Antichrist 1/4
IFC Films, Unrated
Buzz in advance about a movie may not necessarily be a good thing. While positive word of mouth can end by disappointing audience expectations, bad boy Lars von Trier’s self-flagellating Antichrist evokes quite a different expectation: The film must dispel any preconceived notions—brought on by nearly universal critic scorn—that the filmmaker himself could be the antichrist.
Von Trier, the Danish advocate of the Dogme 95 modern minimalist school of moviemaking, goes to nearly opposite extremes with Antichrist, a flamboyant excursion through graphic sexual sadism, mutilation and explicit artsy horror.
The director has offered a disclaimer of sorts regarding Antichrist: that he conceived of the film as a very personal form of therapy “without much enthusiasm” and comprising “scenes added for no reason, and images composed free of logic or dramatic thinking.” This, while von Trier was in the throes of a deep depression.
The story unfolds in the Pacific Northwest, where matrimonial sex junkies designated as He (Willem Dafoe) and She (Charlotte Gainsbourg) make mad love all around the house and up against various appliances. Meanwhile, their unattended toddler somehow escapes from his crib by opening a latch, and after a brief glimpse of parental sex through an open bedroom door, jumps to his death from a window.
The action, mostly of the pretentious pornographic variety, then moves to a more primitive setting, where the grieving couple retreats to their vacation cabin in the woods that they term Eden, to confront their broken lives.
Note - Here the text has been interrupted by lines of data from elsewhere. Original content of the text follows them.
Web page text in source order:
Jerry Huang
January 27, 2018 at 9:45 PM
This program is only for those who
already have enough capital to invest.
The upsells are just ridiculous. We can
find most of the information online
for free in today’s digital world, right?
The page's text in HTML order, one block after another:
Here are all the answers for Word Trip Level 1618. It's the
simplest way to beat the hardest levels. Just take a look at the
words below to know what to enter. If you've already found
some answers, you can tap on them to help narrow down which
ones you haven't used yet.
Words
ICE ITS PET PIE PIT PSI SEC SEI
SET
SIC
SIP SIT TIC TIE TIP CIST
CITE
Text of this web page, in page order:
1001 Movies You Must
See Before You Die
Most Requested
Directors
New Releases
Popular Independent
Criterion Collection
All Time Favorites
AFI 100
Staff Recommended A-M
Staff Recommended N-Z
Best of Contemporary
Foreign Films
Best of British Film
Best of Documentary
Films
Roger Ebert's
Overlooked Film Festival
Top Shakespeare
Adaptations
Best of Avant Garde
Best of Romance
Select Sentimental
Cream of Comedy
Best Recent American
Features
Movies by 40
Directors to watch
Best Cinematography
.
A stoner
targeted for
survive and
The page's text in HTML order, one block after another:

Now, He just happens to be a psychotherapist, and various kinky when not satanic sex remedies are prescribed for his inconsolable wife, who complains that He never paid much attention to her previously.
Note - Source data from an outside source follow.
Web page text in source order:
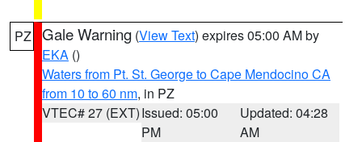
PZ Gale Warning (View Text) expires 05:00 AM by
EKA ()
Waters from Pt. St. George to Cape Mendocino CA
from 10 to 60 nm, in PZ
VTEC# 27 (EXT)Issued: 05:00
PM
Updated: 04:28
AM
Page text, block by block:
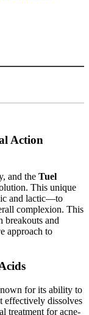
Action
and the Tuel
This unique
and lactic—to
complexion. This
breakouts and
approach to
for its ability to
effectively dissolves
treatment for acne-
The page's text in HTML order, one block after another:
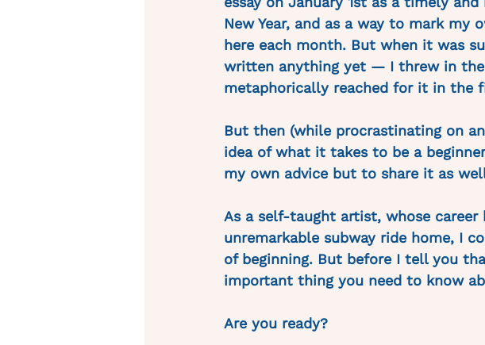
New Year, and as a way to mark
here each month. But when it was
written anything yet — I threw in the
metaphorically reached for it in the
But then (while procrastinating on
idea of what it takes to be a
my own advice but to share it as
As a self-taught artist, whose
unremarkable subway ride home, I
of beginning. But before I tell you
important thing you need to know
Are you ready?

In the course of this perverse psychodrama, genitalia are trimmed off with large scissors, a sex organ ejaculates blood, She expresses her demonic separation-anxiety issues by driving an iron rod through her spouse’s leg and then attempts to bury him in a tree trunk, and von Trier seems to be amusing himself on the sidelines by torturing wildlife creatures, when not the actors and audience, including feeding a bug-infested baby bird to a vulture.
Dafoe, in the course of the narrative, transforms from New Age sexorcist into a deranged spouse with homicidal tendencies, as rambling, pointless small talk aims for mystically trendy. One hopes Antichrist was at least just the cure for whatever ailed the director.